Basic safeguards for the divide by zero error were added in as well.
Fixes #497 Limited support for predictions with more than 2 outcomes.
Type of change
- [x] Bug fix (non-breaking change which fixes an issue)
- [x] New feature (non-breaking change which adds functionality)
How Has This Been Tested?
This has been tested 4-5 times on predictions with more than 2 outcomes, most of which utilizing 10 (the new limit).
Checklist:
- [x] My code follows the style guidelines of this project
- [x] I have performed a self-review of my code
- [ ] I have commented on my code, particularly in hard-to-understand areas
- [ ] I have made corresponding changes to the documentation (README.md)
- [x] My changes generate no new warnings
- [x] Any dependent changes have been updated in requirements.txt
One note to be added: The SMART strategy has not been converted to support more than 2 strategies.
IMO the smart strategy should probably take the 2 outcomes with the most people rather than the 2 first (which is obviously random).
Based on most people is a decision to make but I think that it makes sense. Smart used to take the choice with most people but if these are too close (~ almost same chances) it takes the one with most potential gain.

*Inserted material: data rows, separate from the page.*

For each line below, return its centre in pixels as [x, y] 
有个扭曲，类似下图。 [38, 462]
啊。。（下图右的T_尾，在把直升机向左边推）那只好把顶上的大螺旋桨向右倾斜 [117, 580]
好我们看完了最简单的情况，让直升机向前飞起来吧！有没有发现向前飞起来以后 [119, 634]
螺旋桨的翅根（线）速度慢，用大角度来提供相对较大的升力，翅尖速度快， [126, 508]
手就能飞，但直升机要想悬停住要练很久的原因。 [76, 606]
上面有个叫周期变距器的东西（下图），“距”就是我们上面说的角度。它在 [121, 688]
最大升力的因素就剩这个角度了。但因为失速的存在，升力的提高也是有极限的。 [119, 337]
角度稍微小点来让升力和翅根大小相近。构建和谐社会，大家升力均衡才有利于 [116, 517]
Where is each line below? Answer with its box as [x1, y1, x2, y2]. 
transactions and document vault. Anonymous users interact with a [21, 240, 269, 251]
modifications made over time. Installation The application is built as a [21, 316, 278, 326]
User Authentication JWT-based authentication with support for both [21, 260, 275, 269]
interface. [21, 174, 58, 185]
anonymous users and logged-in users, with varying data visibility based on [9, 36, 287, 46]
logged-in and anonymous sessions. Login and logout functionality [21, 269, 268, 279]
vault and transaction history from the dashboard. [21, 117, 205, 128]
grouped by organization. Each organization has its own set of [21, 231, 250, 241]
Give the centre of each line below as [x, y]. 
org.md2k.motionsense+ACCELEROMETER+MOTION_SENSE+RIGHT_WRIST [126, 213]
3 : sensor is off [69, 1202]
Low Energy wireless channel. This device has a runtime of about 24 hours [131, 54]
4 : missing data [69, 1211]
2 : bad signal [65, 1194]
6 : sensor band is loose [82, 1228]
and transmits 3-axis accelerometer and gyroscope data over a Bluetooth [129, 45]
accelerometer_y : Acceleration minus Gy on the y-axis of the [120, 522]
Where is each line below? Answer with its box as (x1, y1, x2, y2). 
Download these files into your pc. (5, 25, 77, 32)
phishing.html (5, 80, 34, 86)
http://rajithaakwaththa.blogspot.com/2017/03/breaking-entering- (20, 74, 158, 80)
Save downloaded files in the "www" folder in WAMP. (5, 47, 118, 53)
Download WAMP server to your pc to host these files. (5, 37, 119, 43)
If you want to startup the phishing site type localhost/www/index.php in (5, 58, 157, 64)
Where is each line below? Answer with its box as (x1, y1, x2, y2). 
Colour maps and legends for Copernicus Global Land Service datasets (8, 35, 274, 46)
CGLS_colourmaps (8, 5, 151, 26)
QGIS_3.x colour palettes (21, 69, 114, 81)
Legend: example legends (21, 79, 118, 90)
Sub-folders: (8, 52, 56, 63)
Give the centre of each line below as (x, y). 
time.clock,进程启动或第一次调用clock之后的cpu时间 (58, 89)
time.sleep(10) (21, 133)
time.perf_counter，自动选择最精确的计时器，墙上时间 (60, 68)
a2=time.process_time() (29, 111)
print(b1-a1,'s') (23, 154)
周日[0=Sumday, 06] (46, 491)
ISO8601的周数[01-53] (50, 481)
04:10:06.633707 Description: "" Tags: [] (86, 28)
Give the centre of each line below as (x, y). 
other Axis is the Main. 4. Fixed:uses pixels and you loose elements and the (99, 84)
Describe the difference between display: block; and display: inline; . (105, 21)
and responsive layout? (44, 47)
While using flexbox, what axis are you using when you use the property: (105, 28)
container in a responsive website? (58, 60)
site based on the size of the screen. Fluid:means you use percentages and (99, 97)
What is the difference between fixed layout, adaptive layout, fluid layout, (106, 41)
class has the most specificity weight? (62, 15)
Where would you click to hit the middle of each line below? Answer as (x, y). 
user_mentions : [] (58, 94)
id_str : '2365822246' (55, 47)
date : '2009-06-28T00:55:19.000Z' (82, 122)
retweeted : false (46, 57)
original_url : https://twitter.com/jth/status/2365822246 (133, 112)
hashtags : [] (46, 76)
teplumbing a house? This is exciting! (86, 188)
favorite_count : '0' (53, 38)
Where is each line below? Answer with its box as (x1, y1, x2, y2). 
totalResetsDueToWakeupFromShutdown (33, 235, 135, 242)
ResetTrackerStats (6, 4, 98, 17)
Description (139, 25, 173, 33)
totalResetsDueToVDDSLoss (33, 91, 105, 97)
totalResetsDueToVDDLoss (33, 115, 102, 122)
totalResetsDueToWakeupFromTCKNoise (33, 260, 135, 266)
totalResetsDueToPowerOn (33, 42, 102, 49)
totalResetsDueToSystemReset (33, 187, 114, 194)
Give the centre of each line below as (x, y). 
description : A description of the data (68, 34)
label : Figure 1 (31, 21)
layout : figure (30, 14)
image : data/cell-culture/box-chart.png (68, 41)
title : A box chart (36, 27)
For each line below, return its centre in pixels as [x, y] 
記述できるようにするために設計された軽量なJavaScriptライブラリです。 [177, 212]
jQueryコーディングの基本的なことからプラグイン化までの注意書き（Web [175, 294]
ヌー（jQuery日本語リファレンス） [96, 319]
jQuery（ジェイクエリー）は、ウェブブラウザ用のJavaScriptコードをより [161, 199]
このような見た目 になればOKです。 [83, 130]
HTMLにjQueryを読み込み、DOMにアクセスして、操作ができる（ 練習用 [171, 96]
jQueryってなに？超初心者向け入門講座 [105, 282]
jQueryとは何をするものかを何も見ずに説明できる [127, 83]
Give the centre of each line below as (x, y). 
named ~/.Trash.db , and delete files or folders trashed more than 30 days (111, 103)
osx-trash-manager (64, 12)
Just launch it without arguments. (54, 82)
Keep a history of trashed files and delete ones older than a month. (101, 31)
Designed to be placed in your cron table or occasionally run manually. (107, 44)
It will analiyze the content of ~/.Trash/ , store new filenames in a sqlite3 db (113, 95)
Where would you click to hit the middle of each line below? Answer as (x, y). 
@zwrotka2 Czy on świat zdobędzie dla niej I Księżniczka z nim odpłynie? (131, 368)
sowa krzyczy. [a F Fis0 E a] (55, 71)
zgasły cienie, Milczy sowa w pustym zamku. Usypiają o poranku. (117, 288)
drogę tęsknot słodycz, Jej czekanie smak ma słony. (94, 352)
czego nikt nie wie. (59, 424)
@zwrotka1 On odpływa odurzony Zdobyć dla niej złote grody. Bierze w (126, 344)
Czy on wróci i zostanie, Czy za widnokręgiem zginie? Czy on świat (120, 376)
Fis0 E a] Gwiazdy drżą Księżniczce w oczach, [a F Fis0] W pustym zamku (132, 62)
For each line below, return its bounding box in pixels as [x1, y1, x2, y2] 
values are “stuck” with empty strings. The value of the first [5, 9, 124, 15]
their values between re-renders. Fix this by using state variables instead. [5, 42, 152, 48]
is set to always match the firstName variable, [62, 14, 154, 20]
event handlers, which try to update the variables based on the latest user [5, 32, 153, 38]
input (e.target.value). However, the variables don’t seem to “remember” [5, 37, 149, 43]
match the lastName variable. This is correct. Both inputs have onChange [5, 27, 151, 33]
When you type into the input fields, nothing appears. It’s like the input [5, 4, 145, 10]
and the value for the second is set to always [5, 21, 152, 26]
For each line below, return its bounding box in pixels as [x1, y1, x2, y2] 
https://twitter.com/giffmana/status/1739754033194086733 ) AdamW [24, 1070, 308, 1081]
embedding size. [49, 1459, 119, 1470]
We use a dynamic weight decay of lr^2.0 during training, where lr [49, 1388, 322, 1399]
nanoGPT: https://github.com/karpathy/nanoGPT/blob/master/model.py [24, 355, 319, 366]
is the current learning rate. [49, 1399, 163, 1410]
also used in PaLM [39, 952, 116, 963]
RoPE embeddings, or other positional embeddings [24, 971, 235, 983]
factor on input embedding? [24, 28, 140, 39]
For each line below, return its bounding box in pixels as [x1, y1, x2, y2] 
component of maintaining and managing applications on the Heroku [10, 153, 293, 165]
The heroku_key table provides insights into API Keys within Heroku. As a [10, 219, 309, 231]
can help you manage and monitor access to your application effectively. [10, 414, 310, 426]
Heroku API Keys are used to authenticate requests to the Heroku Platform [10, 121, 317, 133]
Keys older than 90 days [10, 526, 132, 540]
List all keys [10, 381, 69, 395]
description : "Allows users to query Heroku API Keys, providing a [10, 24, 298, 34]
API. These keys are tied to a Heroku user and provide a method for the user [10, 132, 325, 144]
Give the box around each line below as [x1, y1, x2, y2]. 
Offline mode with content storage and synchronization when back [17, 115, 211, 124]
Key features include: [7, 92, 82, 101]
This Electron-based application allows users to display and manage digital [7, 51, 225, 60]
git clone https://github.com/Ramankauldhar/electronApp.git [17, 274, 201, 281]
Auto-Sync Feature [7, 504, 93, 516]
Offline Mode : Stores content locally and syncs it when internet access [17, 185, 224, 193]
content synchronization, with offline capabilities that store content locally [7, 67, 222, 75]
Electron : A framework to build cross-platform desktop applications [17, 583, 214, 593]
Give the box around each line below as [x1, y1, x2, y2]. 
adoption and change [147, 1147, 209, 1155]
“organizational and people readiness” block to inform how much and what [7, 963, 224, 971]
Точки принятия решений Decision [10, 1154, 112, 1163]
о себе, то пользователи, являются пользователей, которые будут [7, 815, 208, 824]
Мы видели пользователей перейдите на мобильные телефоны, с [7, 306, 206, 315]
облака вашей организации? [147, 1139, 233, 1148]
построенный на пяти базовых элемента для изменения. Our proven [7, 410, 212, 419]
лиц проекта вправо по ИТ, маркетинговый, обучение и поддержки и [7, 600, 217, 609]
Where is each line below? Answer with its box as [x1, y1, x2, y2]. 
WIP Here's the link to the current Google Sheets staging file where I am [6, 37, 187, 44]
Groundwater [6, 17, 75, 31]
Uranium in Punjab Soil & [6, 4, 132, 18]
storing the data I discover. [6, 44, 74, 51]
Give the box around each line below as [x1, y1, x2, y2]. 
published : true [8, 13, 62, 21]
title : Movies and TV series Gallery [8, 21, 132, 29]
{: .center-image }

With multiple choices it'd do basically the same. The 2 choices with most people are the 2 that stands out the most and seem the most likely. If they're close, then pick with best gain.
That's what I did in my fork, if I have some time to spare I'll try to gather stats on how it behaves.
Currently I changed line 158~ in .\classes\entities\Bet.py like this:
self.total_users = ( sum(map(lambda x:x[OutcomeKeys.TOTAL_USERS],self.outcomes)) #self.outcomes[0][OutcomeKeys.TOTAL_USERS] #+ self.outcomes[1][OutcomeKeys.TOTAL_USERS] )
self.total_points = ( sum(map(lambda x:x[OutcomeKeys.TOTAL_POINTS],self.outcomes)) #reduce(lambda x,y:x[OutcomeKeys.TOTAL_POINTS]+y[OutcomeKeys.TOTAL_POINTS],self.outcomes) #self.outcomes[0][OutcomeKeys.TOTAL_POINTS] #+ self.outcomes[1][OutcomeKeys.TOTAL_POINTS] )
if ( self.total_users > 0 and all(map(lambda x:x[OutcomeKeys.TOTAL_POINTS]>0, self.outcomes)) #and self.outcomes[0][OutcomeKeys.TOTAL_POINTS] > 0 #and self.outcomes[1][OutcomeKeys.TOTAL_POINTS] > 0 ):
And I think it seems to work
maybe there's some other codes that only counts 2 selections but I can't find it now
@lazinism by removing comments and formatting your code, we get:
self.total_users = ( sum(map(lambda x:x[OutcomeKeys.TOTAL_USERS],self.outcomes))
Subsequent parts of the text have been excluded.